Иннокентий вздохнул, повернулся к ней и тихо сказал:
– Маша, мне нужно с тобой кое о чем поговорить…
И по тону и выражению кентьевского лица – совсем ему несвойственным – Маша поняла, что все усилия, затраченные другом на выманивание ее с помощью живительного обжигающего бульона и ледяной водки из того сумрачного леса, где она бродит последние несколько месяцев, пропали всуе. Сердце ухнуло вниз и замерло.
– Сядь, пожалуйста, – сказал Иннокентий и сел рядом, положив большие красивые руки на стол перед собой. – Есть кое-что, чего ты обо мне не знаешь… Мне казалось это несущественным. Думаю, оно и является несущественным.
– Кентий, – глухо сказала Маша. – Говори уже.
Кентий выдохнул, поднял на нее глаза и попытался улыбнуться:
– Это про мою родню, Маша. Ты никогда не интересовалась, но они… Моя семья – из староверов. Мой прадед давал денег на постройку церкви на Басманной. Прабабка – из староверческой общины на Урале. Это все было не слишком важным – я ведь человек не сильно верующий. Но мой отец… – Иннокентий не отрывал взгляда от своих рук. – Вот почему я так редко приглашал тебя к себе в гости в детстве.
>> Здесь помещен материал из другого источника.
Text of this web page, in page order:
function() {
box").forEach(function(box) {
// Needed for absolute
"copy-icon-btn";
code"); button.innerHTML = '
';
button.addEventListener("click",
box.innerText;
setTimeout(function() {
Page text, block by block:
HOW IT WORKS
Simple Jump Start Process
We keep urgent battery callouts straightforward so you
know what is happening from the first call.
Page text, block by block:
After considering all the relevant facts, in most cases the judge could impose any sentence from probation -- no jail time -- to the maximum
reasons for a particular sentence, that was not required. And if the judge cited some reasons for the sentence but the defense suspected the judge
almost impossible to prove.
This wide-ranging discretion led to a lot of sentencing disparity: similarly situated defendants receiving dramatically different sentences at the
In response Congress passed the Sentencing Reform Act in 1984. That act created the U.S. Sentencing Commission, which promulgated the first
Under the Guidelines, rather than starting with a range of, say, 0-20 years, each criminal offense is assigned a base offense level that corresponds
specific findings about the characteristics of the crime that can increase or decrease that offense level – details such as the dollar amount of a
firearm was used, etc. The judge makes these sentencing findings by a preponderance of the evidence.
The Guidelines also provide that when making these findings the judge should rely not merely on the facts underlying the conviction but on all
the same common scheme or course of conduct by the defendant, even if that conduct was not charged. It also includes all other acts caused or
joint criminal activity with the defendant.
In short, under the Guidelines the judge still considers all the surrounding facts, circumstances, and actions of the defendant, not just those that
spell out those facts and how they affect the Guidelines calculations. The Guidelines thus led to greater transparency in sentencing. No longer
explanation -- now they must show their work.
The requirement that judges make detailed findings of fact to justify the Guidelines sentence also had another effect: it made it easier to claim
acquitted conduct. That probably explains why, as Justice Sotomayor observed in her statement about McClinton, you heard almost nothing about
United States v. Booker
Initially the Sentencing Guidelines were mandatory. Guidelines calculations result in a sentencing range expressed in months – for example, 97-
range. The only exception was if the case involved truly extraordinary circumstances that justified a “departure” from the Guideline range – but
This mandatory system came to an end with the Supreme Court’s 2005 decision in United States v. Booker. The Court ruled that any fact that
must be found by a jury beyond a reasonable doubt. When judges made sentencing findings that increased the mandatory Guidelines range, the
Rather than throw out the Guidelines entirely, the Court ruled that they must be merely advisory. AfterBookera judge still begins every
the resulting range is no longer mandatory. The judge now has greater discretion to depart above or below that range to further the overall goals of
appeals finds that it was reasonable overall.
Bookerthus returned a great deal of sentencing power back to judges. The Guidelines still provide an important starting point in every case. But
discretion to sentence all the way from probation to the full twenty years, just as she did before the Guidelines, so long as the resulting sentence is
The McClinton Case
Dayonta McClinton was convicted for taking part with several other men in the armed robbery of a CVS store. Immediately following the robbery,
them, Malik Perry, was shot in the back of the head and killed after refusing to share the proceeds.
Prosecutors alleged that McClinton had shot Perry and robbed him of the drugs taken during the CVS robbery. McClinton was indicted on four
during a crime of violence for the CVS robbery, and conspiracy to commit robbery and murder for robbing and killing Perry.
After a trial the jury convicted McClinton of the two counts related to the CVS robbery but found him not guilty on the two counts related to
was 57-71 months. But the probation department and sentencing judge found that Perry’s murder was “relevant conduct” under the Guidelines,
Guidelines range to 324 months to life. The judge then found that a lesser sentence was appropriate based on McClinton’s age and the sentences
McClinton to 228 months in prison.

Маша смотрела на него завороженно: сотни, да что там – тысячи набравшихся за детство и отрочество воспоминаний одновременно, как белуги на нерест, стали подниматься на поверхность, картинками вставали перед глазами: отец Иннокентия, всегда при окладистой бороде, так подходящей всему его, такому «исконно русскому», облику. Мать, приходящая домой вечером с сумками из магазина, а на голове, несмотря на весенние уже дни, – тугой платок. Темная икона на кухне. Запах старых книг в доме: их траченные временем коричневые корешки с золотым тиснением на верхних полках, куда не может дотянуться детская рука. Защита диплома Иннокентия пару лет назад – поздравление заведующего кафедрой: «Ваш диплом, юноша, тянет на диссертацию!» Господи, как же она не догадалась раньше! Ведь и про ее диплом ей сказали почти то же самое. Его помешанность на раскольниках, бесконечные истории про них: страшные, загадочные, иногда даже забавные – всё это не могло не иметь корней, как и ее «нацеленность» на маньяков!